HeadlineJul 27, 2005

The battle over Supreme Court nominee John Roberts is heating up. On Tuesday, the White House released 15,000 pages of documents stemming from Roberts service as an attorney for the Reagan administration. But the administration is refusing to hand over documents related to his work as deputy solicitor general under the first President Bush.

According to the Washington Post, the newly released documents show that Roberts was a significant backstage player in the legal policy debates of the early Reagan administration.
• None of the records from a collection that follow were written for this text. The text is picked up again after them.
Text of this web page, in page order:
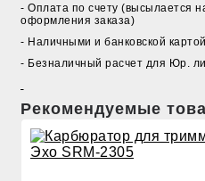
- Оплата по счету (высылается
оформления заказа)
- Наличными и банковской
- Безналичный расчет для Юр.
Рекомендуемые
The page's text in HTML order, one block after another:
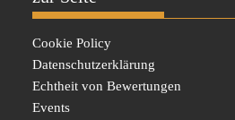
Cookie Policy
Datenschutzerklärung
Echtheit von Bewertungen
Events
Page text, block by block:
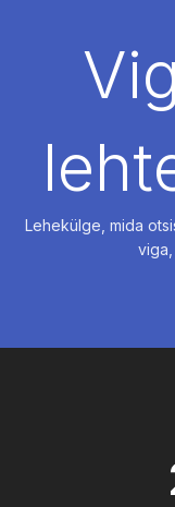
PALKAMA
Lehekülge, mida
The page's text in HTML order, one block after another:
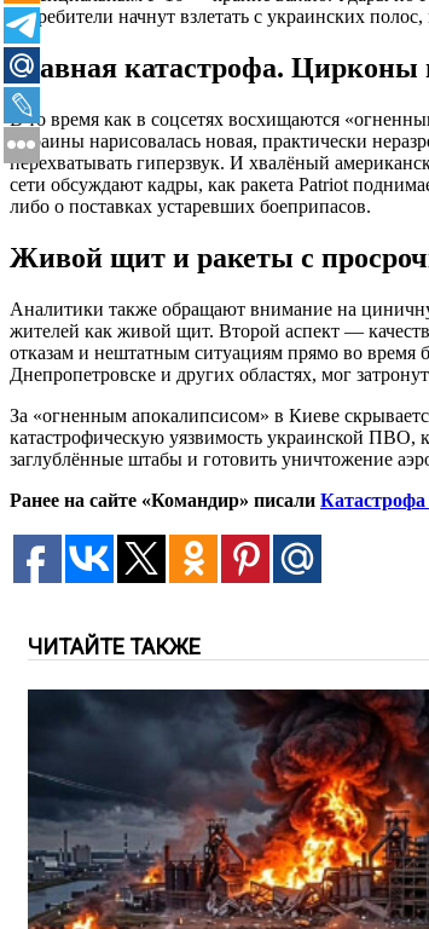
истребители начнут взлетать с украинских
Главная катастрофа. Цирконы
В то время как в соцсетях восхищаются
Украины нарисовалась новая, практически
перехватывать гиперзвук. И хвалёный
сети обсуждают кадры, как ракета Patriot
либо о поставках устаревших боеприпасов.
Живой щит и ракеты с
Аналитики также обращают внимание на
жителей как живой щит. Второй аспект —
отказам и нештатным ситуациям прямо во
Днепропетровске и других областях, мог
За «огненным апокалипсисом» в Киеве
катастрофическую уязвимость украинской ПВО,
заглублённые штабы и готовить уничтожение
Ранее на сайте «Командир» писали
ЧИТАЙТЕ ТАКЖЕ
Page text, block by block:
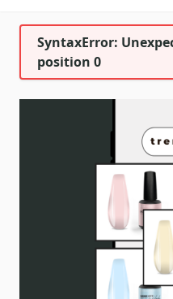
SyntaxError:
position 0

  • Roberts presented a defense of bills in Congress that would have stripped the Supreme Court of jurisdiction over abortion, busing and school prayer cases.
  • He argued for a narrow interpretation of Title IX, the landmark law that bars sex discrimination in intercollegiate athletic programs.
  • And he even counseled his boss on how to tell the Rev. Martin Luther King Jr.’s widow that the administration was cutting off federal funding for the Atlanta center that bears his name.
  • Other documents show that Roberts argued for restrictions on the rights of prisoners to litigate their grievances.
  • He depicted as “judicial activism” a lower court’s order requiring a sign-language interpreter for a hearing-impaired public school student who had already been given a hearing aid and tutors.
  • And he argued for wider latitude for prosecutors and police to question suspects out of the presence of their attorneys.

According to the Washington Post, in the rare instances revealed in the documents in which Roberts disagreed with his superiors on the proper legal course to take on major social issues of the day, he advocated a more conservative tack.